• WHAT THE EXERCISE ASKS:
Reading the records below, find how many lines include the word "official" and give that number alone.
▬▬▬
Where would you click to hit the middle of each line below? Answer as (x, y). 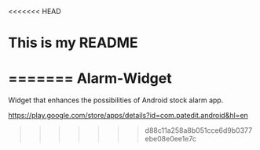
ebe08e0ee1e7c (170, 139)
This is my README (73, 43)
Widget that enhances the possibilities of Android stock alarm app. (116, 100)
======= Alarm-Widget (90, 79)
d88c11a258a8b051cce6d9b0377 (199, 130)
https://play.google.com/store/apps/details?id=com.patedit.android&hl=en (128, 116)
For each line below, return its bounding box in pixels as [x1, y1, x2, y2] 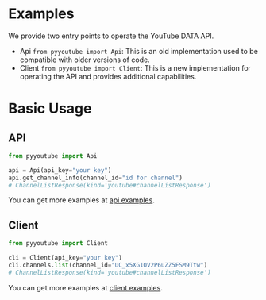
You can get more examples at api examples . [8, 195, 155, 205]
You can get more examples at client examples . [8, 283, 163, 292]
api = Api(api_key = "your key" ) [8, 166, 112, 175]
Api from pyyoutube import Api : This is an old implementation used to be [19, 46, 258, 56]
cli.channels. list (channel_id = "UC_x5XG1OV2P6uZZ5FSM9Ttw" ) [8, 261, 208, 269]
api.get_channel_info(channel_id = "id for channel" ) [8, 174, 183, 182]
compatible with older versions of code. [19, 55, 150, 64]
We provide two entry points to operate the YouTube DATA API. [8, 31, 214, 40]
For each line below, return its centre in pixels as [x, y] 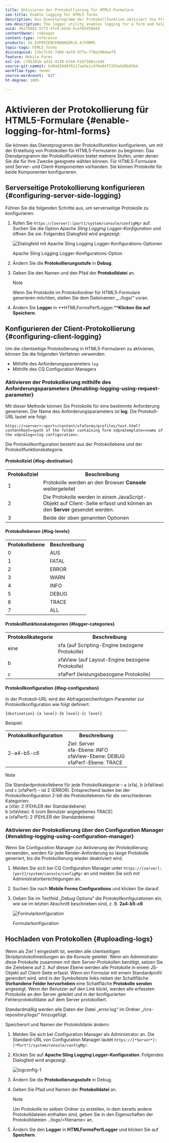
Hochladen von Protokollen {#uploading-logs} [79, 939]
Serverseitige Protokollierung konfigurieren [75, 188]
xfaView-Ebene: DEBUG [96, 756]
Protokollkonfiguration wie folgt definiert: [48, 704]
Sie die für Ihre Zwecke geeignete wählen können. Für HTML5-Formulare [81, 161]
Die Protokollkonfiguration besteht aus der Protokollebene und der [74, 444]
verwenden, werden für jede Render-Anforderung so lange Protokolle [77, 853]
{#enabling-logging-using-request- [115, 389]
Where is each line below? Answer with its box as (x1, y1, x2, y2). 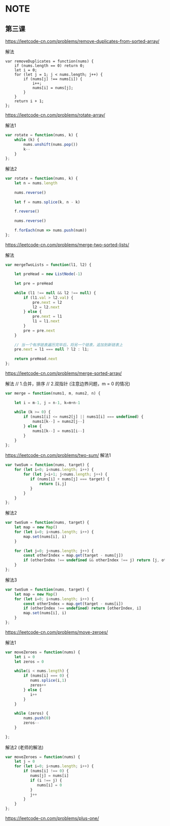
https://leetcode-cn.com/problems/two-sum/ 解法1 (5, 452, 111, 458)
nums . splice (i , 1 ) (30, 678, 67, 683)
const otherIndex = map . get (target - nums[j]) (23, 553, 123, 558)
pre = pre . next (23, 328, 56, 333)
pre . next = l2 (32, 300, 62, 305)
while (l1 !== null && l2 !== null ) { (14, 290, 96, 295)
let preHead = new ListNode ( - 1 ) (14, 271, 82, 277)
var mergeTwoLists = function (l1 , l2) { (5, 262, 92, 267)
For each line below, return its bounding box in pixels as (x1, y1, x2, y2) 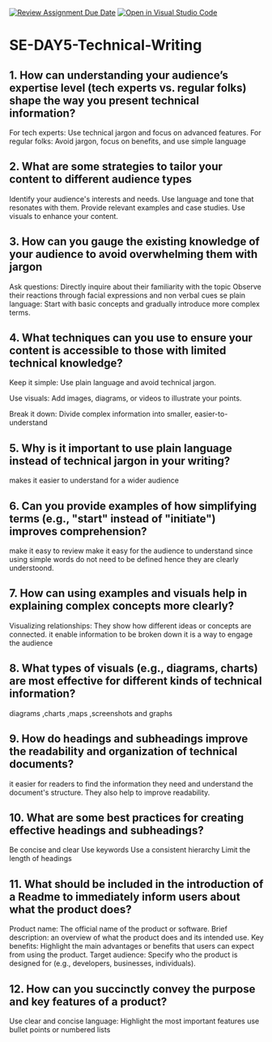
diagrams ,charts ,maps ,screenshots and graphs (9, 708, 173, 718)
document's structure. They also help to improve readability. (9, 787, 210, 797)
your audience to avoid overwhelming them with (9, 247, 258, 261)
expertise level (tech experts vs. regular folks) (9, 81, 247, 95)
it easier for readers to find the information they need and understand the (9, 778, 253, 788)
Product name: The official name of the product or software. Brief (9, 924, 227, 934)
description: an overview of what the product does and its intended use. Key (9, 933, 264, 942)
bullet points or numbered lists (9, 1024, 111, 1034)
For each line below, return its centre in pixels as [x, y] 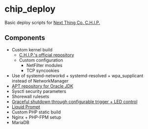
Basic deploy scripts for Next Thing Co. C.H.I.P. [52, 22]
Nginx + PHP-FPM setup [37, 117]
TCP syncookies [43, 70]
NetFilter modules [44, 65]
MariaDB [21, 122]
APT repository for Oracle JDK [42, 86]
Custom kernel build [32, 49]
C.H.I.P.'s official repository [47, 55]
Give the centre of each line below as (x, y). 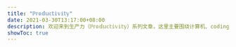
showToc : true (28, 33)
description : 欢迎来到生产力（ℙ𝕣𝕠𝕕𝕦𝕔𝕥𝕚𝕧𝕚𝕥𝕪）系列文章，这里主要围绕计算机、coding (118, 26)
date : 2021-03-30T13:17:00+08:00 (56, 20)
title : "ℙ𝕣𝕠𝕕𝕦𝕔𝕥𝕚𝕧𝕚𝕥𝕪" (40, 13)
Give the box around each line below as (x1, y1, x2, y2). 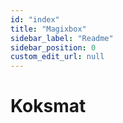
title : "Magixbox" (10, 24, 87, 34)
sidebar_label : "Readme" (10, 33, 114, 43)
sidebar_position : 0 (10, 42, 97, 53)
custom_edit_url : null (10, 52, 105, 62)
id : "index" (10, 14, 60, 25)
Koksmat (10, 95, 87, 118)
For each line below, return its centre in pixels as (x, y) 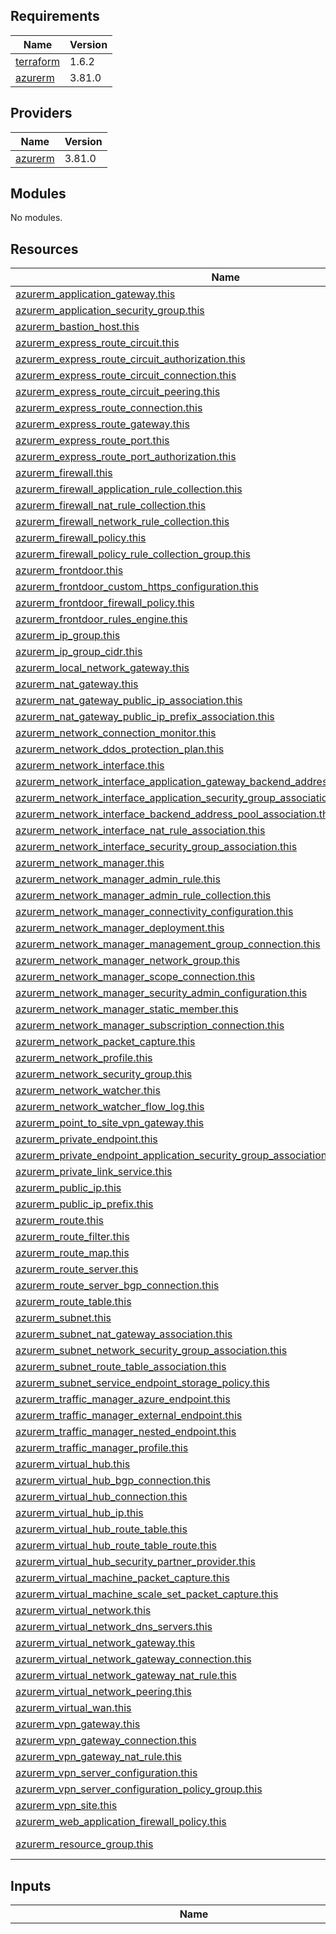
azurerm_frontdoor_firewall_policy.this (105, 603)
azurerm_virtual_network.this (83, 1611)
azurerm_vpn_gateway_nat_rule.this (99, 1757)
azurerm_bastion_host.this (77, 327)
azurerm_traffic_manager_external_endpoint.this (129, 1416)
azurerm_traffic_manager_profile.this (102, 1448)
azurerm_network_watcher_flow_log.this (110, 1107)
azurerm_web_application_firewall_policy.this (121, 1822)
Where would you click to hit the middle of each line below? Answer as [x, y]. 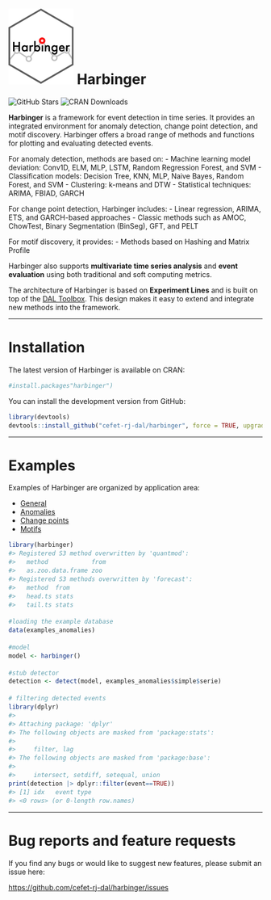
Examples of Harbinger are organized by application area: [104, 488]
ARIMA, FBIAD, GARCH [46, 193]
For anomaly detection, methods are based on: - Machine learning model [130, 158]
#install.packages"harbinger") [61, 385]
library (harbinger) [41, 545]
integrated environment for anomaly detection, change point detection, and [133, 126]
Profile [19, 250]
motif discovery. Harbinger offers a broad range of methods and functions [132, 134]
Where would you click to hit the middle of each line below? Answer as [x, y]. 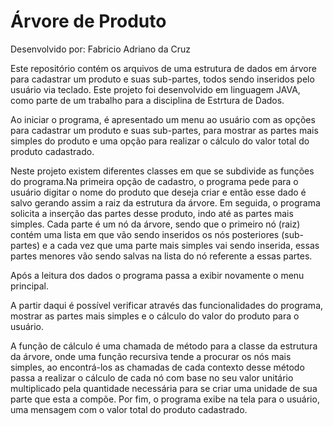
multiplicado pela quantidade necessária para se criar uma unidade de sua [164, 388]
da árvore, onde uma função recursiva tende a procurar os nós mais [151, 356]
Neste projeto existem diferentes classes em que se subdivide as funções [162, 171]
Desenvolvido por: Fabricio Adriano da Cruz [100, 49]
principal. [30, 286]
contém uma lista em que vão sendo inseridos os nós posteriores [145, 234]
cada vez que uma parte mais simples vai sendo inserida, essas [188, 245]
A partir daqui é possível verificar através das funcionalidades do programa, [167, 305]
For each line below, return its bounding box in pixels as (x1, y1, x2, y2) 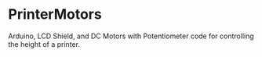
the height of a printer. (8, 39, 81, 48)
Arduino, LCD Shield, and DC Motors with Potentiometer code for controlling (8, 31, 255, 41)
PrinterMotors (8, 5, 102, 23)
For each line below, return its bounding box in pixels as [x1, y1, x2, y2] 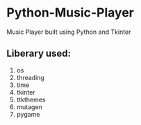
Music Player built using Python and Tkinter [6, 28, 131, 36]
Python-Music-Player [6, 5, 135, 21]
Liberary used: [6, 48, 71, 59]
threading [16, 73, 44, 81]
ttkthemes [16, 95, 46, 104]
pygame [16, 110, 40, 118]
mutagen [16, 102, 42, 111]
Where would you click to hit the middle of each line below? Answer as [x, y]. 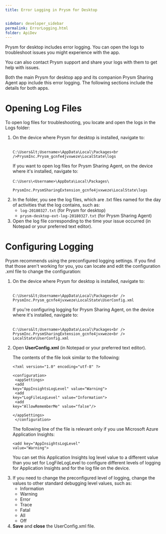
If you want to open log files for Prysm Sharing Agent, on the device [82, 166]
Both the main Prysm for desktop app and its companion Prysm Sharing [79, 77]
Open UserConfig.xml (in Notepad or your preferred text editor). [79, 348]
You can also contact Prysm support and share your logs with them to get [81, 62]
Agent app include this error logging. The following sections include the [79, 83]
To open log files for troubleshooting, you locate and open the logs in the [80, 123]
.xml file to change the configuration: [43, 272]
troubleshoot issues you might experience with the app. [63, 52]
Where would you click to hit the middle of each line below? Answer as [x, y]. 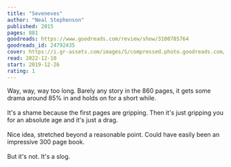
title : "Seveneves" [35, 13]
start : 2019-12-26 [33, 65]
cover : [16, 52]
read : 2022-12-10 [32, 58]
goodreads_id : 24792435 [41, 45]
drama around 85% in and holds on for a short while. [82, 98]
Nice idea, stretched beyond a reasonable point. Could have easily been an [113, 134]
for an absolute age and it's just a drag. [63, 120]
▬▬▬
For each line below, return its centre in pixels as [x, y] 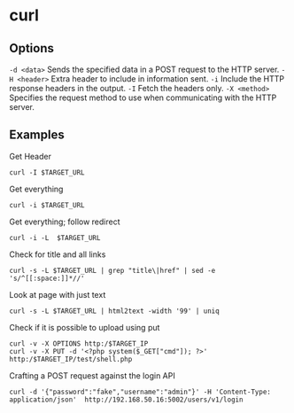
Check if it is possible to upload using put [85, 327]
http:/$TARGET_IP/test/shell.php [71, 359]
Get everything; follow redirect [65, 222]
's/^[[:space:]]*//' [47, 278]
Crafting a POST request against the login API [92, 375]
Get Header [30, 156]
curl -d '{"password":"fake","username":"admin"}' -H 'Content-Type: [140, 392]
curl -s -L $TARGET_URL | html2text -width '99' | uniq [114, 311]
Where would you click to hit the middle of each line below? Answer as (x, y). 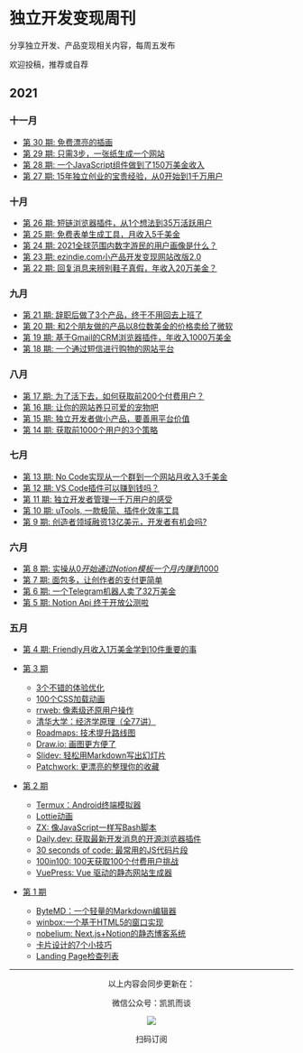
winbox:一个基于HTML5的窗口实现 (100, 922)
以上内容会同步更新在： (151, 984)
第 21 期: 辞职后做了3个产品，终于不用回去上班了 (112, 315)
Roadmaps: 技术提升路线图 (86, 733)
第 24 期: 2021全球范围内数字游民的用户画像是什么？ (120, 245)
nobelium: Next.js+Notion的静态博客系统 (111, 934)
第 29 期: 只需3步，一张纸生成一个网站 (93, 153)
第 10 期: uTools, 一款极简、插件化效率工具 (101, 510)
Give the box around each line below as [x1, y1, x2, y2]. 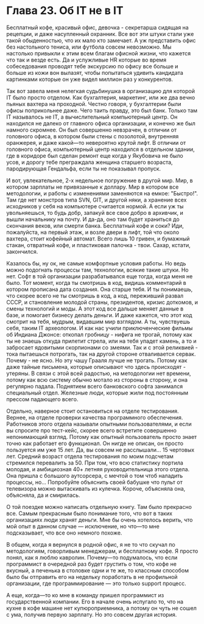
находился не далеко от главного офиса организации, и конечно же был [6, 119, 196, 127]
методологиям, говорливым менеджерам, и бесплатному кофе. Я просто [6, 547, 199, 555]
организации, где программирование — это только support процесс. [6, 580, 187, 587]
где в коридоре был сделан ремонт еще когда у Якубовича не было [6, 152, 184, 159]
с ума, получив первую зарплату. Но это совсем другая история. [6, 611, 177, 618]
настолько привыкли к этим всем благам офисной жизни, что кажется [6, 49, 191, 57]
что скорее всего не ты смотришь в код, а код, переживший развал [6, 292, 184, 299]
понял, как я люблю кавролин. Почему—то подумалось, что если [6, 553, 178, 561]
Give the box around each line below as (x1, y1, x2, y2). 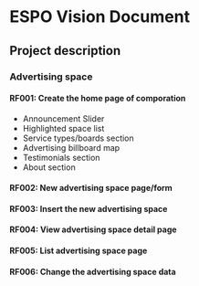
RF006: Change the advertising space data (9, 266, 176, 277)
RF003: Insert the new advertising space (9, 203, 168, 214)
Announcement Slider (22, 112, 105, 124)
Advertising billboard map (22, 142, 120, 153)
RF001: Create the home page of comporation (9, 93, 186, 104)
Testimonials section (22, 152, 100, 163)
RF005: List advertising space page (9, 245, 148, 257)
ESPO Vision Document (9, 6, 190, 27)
▬▬▬
• EXERCISE ANSWER:
2